SD Diary, Saturday morning
Marriage is a leap of faith. I did not live with my wife before we married and our restricted premarital loving contact was passionate and intense. Being young I assumed the dream would last forever but marriage brings new pressures to bear. Two strong minded people suddenly thrown together in their new home each with their own hopes, desires, standards and habits. With no relationship skills or training, is it any wonder that the dream evaporates and in its place grows a long destructive power struggle. One competitor retains a high desire but their blindness to the subtle needs of the other causes that competitor to lose their desire. These things become impossible to talk about and solve so the stalemate continues with frustration, irritation and resentment growing as the years pass by. Eventually one or both must change but can the change be engineered by studying books, shedding bad habits and manipulating love languages? I’m not sure, I have a feeling that at some point in time it will just happen.
Those of you who are familiar with my situation know that I have a “Just do it” arrangement with my wife and that love day is Friday.

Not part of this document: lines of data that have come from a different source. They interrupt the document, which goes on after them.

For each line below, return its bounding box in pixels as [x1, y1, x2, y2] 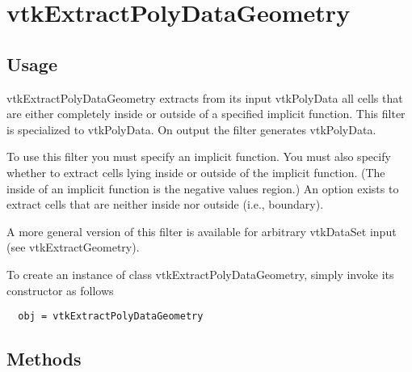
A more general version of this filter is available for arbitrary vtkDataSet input [6, 222, 397, 239]
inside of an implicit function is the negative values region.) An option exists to [6, 180, 399, 197]
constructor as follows [6, 281, 114, 298]
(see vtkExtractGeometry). [6, 239, 140, 256]
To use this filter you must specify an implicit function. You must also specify [6, 148, 391, 165]
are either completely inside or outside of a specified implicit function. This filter [6, 105, 406, 122]
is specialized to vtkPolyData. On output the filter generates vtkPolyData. [6, 120, 376, 137]
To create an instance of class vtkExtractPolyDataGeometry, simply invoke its [6, 265, 394, 282]
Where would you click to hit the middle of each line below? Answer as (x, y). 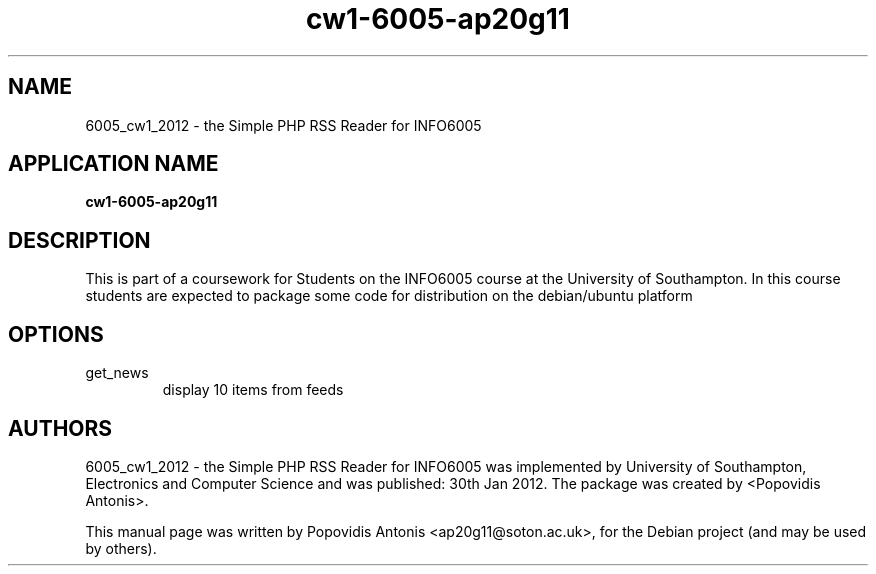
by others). (121, 548)
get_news (117, 373)
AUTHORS (60, 428)
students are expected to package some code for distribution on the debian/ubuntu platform (389, 296)
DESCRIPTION (79, 240)
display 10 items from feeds (253, 390)
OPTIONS (56, 334)
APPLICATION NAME (113, 164)

Well, last night we went to bed and I cuddled up to her and caressed her a bit but I realised that I was feeling no desire whatsoever. I moved her hand so it rested on my arm hoping that if she stroked me a little, desire would flood in. Nothing happened. After a while I knew I would not be able to take it any further and told her I didn’t feel like it. She was not bothered either, so we had a brief talk about everyday things and went to sleep.
In the morning I woke up and lay there a while. Under normal circumstances I would feel waves of love and desire sweeping through my body, as that is the way I am. However this morning I felt none of it. I felt ND. I’m not saying it was a bad feeling because the waves of desire also carry frustration and disappointment with them. It was more like a state of relaxation – I couldn’t care less that I was ND. When my wife woke up I said that I seemed to have lost my desire last night and I don’t seem to have got it back this morning. She said, “Just because you have no desire it doesn’t mean that you have no love”. Maybe, but it’s a poor quality love compared to what I’m used to. Sadly, I think the resolution to most SSMs is that the HD goes ND and not the other way round.